KRNY vs NWAX
Valuation
Profitability
Growth
Financial Health
Dividends
AI Verdict
KRNY presents a classic value-trap profile, characterized by a stable Piotroski F-Score of 4/9 and a significant discount to both its Graham Number ($11.87) and Intrinsic Value ($15.34). While the stock trades at a deep discount to book value (P/B 0.67) and shows strong YoY earnings growth of 50%, these fundamentals are offset by poor capital efficiency (ROE 4.31%) and a bearish technical trend. The high dividend payout ratio of 84.62% suggests limited room for dividend growth and potential sustainability risks if earnings volatility increases.

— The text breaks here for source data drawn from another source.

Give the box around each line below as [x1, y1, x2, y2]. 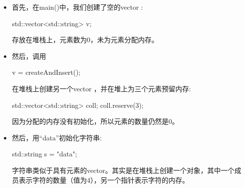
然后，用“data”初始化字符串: [12, 132, 102, 142]
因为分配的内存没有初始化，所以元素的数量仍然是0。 [12, 116, 179, 126]
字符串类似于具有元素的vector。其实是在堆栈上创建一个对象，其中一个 [12, 165, 235, 175]
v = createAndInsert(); [12, 67, 81, 77]
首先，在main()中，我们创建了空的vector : [12, 2, 143, 12]
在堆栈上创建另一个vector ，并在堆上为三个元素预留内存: [12, 83, 191, 93]
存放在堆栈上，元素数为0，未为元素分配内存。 [12, 34, 158, 45]
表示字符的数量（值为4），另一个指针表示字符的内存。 [18, 174, 189, 185]
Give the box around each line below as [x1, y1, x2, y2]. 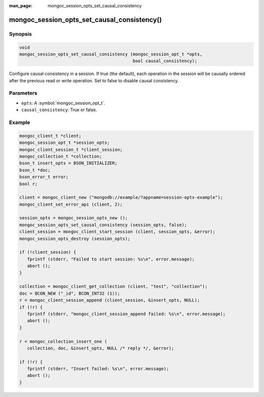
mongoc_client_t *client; [19, 133, 82, 139]
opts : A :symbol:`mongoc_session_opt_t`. [21, 100, 105, 106]
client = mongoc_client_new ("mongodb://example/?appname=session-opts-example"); [19, 195, 223, 200]
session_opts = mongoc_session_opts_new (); [19, 215, 128, 221]
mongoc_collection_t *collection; [19, 153, 102, 159]
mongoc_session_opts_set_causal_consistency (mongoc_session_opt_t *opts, [19, 51, 203, 57]
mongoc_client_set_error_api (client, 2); [19, 201, 123, 207]
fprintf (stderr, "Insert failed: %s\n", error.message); [27, 366, 169, 372]
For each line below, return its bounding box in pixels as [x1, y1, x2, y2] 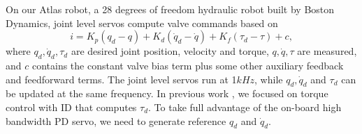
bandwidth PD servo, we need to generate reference [6, 113, 226, 128]
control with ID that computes [6, 99, 137, 114]
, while [254, 72, 283, 86]
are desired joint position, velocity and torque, [71, 44, 269, 58]
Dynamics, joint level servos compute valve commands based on [6, 15, 278, 30]
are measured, [297, 44, 357, 58]
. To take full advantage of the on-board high [148, 99, 342, 114]
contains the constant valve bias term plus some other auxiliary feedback [31, 58, 344, 72]
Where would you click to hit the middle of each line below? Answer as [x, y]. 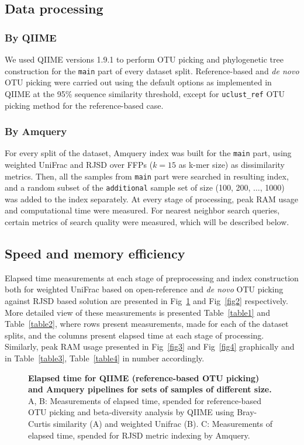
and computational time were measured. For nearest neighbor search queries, [142, 210]
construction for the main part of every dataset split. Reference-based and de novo [152, 70]
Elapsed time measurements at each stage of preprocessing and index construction [152, 277]
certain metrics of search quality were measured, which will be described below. [147, 222]
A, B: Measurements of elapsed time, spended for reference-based [145, 400]
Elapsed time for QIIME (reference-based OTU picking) [144, 377]
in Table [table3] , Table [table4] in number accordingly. [105, 358]
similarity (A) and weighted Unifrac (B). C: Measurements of [163, 423]
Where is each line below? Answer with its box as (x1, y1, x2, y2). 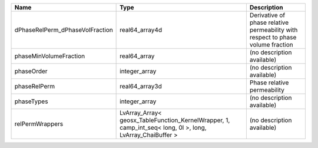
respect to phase (249, 33, 297, 41)
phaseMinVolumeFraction (14, 52, 85, 60)
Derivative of (249, 11, 286, 19)
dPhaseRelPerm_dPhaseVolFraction (14, 26, 113, 34)
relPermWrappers (14, 120, 64, 128)
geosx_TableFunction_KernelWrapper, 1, (120, 116, 230, 124)
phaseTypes (14, 97, 48, 106)
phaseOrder (14, 67, 48, 75)

NWAX exhibits a Piotroski F-Score of 4/9, indicating stable but mediocre financial health, which is typical for a shell company. As a SPAC (Special Purpose Acquisition Company), the entity lacks operational revenue, profit margins, and traditional valuation metrics, resulting in a null Graham Number and Intrinsic Value. The stock is currently trading at $10.08, which closely aligns with the typical $10.00 trust value floor common for shell companies. While liquidity is strong with a Current Ratio of 5.07, the lack of a target acquisition and a bearish technical trend (0/100) suggest a holding pattern with limited upside until a merger is announced.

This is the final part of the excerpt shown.